[Stored records]
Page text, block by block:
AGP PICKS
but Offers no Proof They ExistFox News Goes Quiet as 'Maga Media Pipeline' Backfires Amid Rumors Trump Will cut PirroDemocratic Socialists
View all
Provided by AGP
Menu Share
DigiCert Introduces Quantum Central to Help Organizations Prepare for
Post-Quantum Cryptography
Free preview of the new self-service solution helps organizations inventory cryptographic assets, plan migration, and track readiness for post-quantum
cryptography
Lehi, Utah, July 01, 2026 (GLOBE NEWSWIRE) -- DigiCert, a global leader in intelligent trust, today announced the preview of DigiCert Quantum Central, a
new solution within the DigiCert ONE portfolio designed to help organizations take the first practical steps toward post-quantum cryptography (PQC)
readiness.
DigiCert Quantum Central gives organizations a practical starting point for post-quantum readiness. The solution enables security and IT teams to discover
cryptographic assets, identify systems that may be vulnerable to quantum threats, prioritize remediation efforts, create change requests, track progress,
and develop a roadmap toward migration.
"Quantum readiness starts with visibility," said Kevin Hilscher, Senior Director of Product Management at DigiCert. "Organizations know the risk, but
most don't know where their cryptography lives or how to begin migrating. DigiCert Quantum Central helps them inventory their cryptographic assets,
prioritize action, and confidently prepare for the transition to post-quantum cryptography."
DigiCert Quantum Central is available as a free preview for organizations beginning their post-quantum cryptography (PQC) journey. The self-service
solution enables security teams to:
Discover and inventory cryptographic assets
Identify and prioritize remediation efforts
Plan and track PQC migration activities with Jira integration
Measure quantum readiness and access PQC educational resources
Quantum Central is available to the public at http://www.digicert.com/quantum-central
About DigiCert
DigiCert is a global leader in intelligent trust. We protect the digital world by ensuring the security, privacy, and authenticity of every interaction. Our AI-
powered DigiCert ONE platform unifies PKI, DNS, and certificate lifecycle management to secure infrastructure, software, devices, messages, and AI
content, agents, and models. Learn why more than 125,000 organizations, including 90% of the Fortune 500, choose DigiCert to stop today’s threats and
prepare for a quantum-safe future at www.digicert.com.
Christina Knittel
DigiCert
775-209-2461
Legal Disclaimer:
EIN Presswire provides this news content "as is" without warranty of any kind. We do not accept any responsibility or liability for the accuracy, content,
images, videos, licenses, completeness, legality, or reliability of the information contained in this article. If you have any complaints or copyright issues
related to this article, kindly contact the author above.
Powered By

Problem: Your answer must consist solely of the lines above between the line holding "Lehi, Utah, July" and the line holding "prioritize action, and", inclusive, copied exactly.

The answer:
Lehi, Utah, July 01, 2026 (GLOBE NEWSWIRE) -- DigiCert, a global leader in intelligent trust, today announced the preview of DigiCert Quantum Central, a
new solution within the DigiCert ONE portfolio designed to help organizations take the first practical steps toward post-quantum cryptography (PQC)
readiness.
DigiCert Quantum Central gives organizations a practical starting point for post-quantum readiness. The solution enables security and IT teams to discover
cryptographic assets, identify systems that may be vulnerable to quantum threats, prioritize remediation efforts, create change requests, track progress,
and develop a roadmap toward migration.
"Quantum readiness starts with visibility," said Kevin Hilscher, Senior Director of Product Management at DigiCert. "Organizations know the risk, but
most don't know where their cryptography lives or how to begin migrating. DigiCert Quantum Central helps them inventory their cryptographic assets,
prioritize action, and confidently prepare for the transition to post-quantum cryptography."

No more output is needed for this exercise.